**PROVIDED MATERIAL**
* * * * *

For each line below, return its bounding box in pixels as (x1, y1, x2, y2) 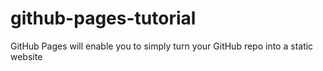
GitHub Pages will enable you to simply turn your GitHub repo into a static (10, 40, 314, 52)
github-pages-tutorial (10, 7, 197, 30)
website (10, 50, 43, 62)
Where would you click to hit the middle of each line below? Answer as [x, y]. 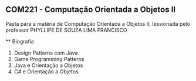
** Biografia [20, 41]
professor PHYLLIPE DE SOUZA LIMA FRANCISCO [66, 30]
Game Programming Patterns [49, 59]
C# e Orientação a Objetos [46, 71]
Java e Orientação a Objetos [48, 65]
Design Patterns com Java [46, 53]
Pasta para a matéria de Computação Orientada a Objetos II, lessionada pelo [98, 23]
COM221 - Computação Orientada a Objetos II [91, 10]
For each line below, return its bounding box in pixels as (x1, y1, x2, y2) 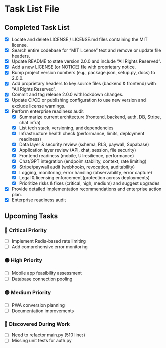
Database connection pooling (11, 276, 73, 282)
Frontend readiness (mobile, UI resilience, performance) (19, 152, 134, 158)
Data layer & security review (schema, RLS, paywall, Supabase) (19, 141, 149, 147)
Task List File (4, 3, 60, 15)
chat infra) (19, 119, 41, 125)
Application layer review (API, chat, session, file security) (19, 147, 136, 153)
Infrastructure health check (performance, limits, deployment (19, 130, 145, 136)
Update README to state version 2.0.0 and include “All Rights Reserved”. (11, 58, 161, 64)
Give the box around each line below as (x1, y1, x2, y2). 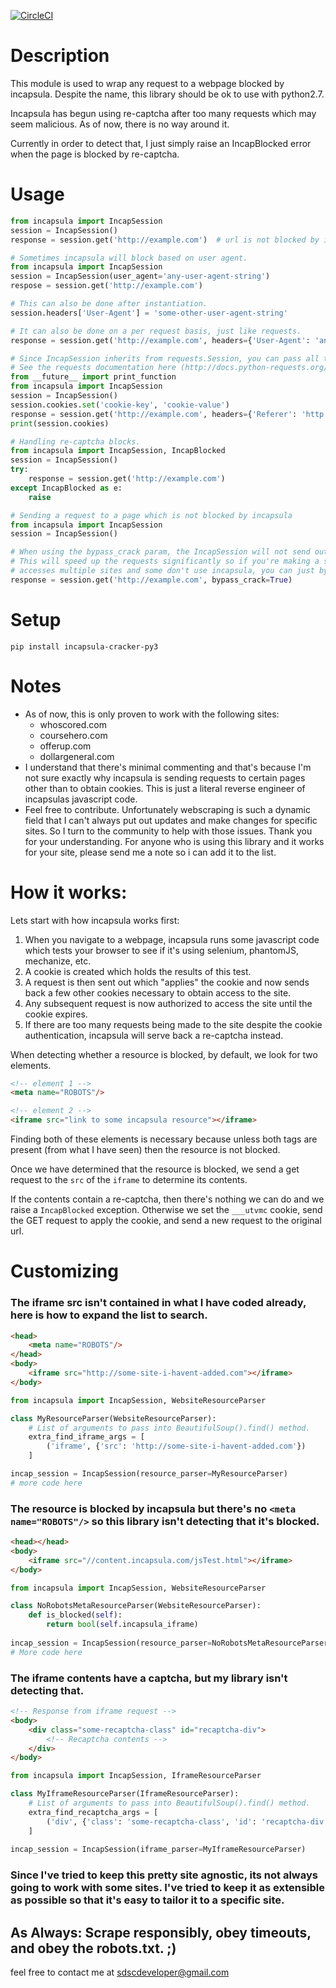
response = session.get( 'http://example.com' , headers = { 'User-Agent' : (10, 335, 311, 345)
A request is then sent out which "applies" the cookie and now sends (24, 976, 310, 988)
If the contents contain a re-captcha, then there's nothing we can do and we (10, 1193, 325, 1205)
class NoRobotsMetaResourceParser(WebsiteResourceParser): (10, 1601, 262, 1611)
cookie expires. (24, 1008, 88, 1020)
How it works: (10, 881, 128, 904)
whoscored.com (39, 718, 107, 730)
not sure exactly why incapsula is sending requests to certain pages (24, 771, 306, 784)

* * * * *

**WORK REQUIRED**
Your reply must match the data above line for line, except that it holds no pictures.

**SOLUTION TO THE PROBLEM**
For each line below, return its bounding box in pixels as (x1, y1, x2, y2) 
GitHub Pages will enable you to simply turn your GitHub repo into a static (10, 40, 314, 52)
github-pages-tutorial (10, 7, 197, 30)
website (10, 50, 43, 62)
Where would you click to hit the middle of each line below? Answer as [x, y]. 
** Biografia [20, 41]
professor PHYLLIPE DE SOUZA LIMA FRANCISCO [66, 30]
Game Programming Patterns [49, 59]
C# e Orientação a Objetos [46, 71]
Java e Orientação a Objetos [48, 65]
Design Patterns com Java [46, 53]
Pasta para a matéria de Computação Orientada a Objetos II, lessionada pelo [98, 23]
COM221 - Computação Orientada a Objetos II [91, 10]
For each line below, return its bounding box in pixels as (x1, y1, x2, y2) 
Database connection pooling (11, 276, 73, 282)
Frontend readiness (mobile, UI resilience, performance) (19, 152, 134, 158)
Data layer & security review (schema, RLS, paywall, Supabase) (19, 141, 149, 147)
Task List File (4, 3, 60, 15)
chat infra) (19, 119, 41, 125)
Application layer review (API, chat, session, file security) (19, 147, 136, 153)
Infrastructure health check (performance, limits, deployment (19, 130, 145, 136)
Update README to state version 2.0.0 and include “All Rights Reserved”. (11, 58, 161, 64)
Give the box around each line below as (x1, y1, x2, y2). 
response = session.get( 'http://example.com' , headers = { 'User-Agent' : (10, 335, 311, 345)
A request is then sent out which "applies" the cookie and now sends (24, 976, 310, 988)
If the contents contain a re-captcha, then there's nothing we can do and we (10, 1193, 325, 1205)
class NoRobotsMetaResourceParser(WebsiteResourceParser): (10, 1601, 262, 1611)
cookie expires. (24, 1008, 88, 1020)
How it works: (10, 881, 128, 904)
whoscored.com (39, 718, 107, 730)
not sure exactly why incapsula is sending requests to certain pages (24, 771, 306, 784)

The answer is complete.